Time Inc. sent a shiver through publishing circles with the news that it would have its editors report to the business side, undoing a long-standing tradition at the company designed to preserve editorial independence. The rationale to reduce the edit/sales wall was that a closer working relationship would let the brands be more innovative and be better able to respond to market demands, but raised concerns that editors would have a harder time pushing back when business interests threaten reader trust.
All but forgotten was the more important news that the company had hired a consumer marketing head, filling a long-vacant role. As it prepares to spin off from Time Warner next year, Time Inc.’s biggest problem isn’t the edit/sales balance of power—it’s finding a way to replace shrinking print revenue. Sales and edit have been working more closely together for years, and it doesn’t seem to have helped the industry much. (In fact, the editor in chief’s power at Time Inc. has been on the wane anyway; it’s been years since the person occupying that post sat on the board.)
For all this rapprochement, print advertising in consumer magazines has still plunged 27 percent in the past five years.
Ironically, the new structure adopted by Time Inc. actually is much like the one in place at Meredith—at one time Time Inc.’s presumed merger partner—where editors report to the heads of their business units. Condé Nast editors are now expected to think as much about brand extensions as their printed product. At Hearst Magazines, editors report to a business head (David Carey) as well as an editorial head (Ellen Levine).
Where will Time Inc. find its growth opportunity? Ideally it would be in getting consumers to pay more for its content. But the publisher was late to the tablet subscription game, and the lack of a head of consumer marketing—whose job it is to crack the paid content code—hasn’t helped.
There’s talk of native advertising, which online publishers are grasping at to preserve premium ad rates online. But it remains a tiny part of Time Inc.’s business.
Native advertising defies accurate measurement because there’s no standard definition. But eMarketer estimates that sponsorship ads, which include shareable ads and brand-created articles that are often considered native, make up less than 5 percent of digital ad spending.

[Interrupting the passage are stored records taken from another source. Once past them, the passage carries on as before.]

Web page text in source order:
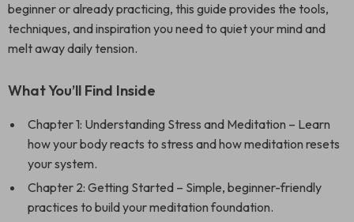
beginner or already practicing, this guide provides the tools,
techniques, and inspiration you need to quiet your mind and
melt away daily tension.
What You’ll Find Inside
Chapter 1: Understanding Stress and Meditation – Learn
how your body reacts to stress and how meditation resets
your system.
Chapter 2: Getting Started – Simple, beginner-friendly
practices to build your meditation foundation.
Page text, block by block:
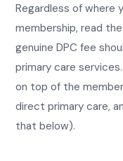
Regardless of where
membership, read
genuine DPC fee
primary care
on top of the
direct primary care,
that below).
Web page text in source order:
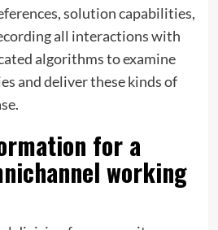
solution capabilities,
all interactions with
algorithms to examine
and deliver these kinds of
for a
working
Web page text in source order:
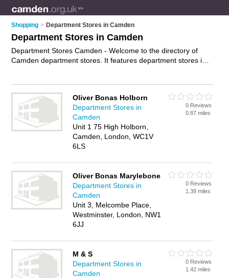
Shopping > Department Stores in Camden
Department Stores in Camden
Department Stores Camden - Welcome to the directory of
Camden department stores. It features department stores in
Advertiseyour designer clothes business on the Camden
Department Stores Directory – IT'S FREE!
Oliver Bonas Holborn
Department Stores in
Camden
Unit 1 75 High Holborn,
Camden, London, WC1V
6LS
0 Reviews
0.87 miles
Oliver Bonas Marylebone
Department Stores in
Camden
Unit 3, Melcombe Place,
Westminster, London, NW1
6JJ
0 Reviews
1.38 miles
M & S
Department Stores in
Camden
0 Reviews
1.42 miles
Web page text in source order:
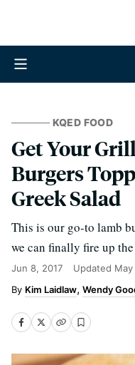
KQED FOOD
Get Your
Burgers
Greek Salad
This is our go-to lamb
we can finally fire up
Jun 8, 2017 Updated
Kim Laidlaw Wendy

Advertiser demand for video is still growing—another area where the company is just getting going. Time Inc. may have scale, but its brands are all over the map, making it hard to tell a unified story to advertisers and Wall Street.
Advertisers want results, not scale, anyway, said news industry analyst Ken Doctor. He argues that Time Inc. has to figure out how to sell a suite of marketing services, along with growing consumer revenue. “Magazines have underpriced themselves for such a long time, so they’re starting at a low base,” he said.